=== DATA FOR REVIEW ===

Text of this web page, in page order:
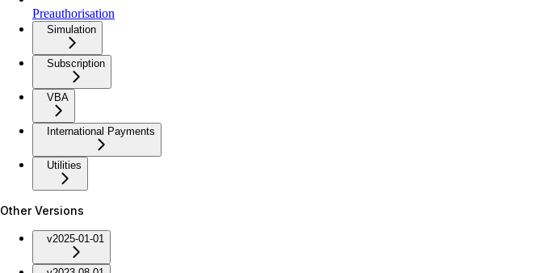
Preauthorisation
Simulation
Subscription
VBA
International Payments
Utilities
Other Versions
v2025-01-01
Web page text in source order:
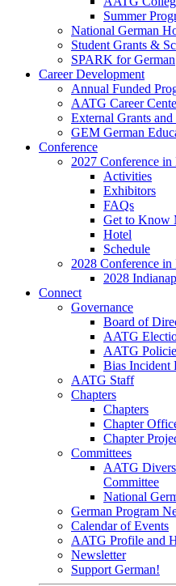
Summer
National German
Student Grants &
SPARK for German
Career Development
Annual Funded
AATG Career
External Grants
GEM German
Conference
2027 Conference
Activities
Exhibitors
FAQs
Get to Know
Hotel
Schedule
2028 Conference
2028
Connect
Governance
Board of
AATG
AATG
Bias Incident
AATG Staff
Chapters
Chapters
Chapter
Chapter
Committees
AATG
Committee
National
German Program
Calendar of Events
AATG Profile and
Newsletter
Support German!

===

§ WHAT YOU HAVE TO DO:
Out of the preceding entries, pull every line containing the string "Conference".

§ SOLUTION FOR THIS PROBLEM:
Conference
2027 Conference
2028 Conference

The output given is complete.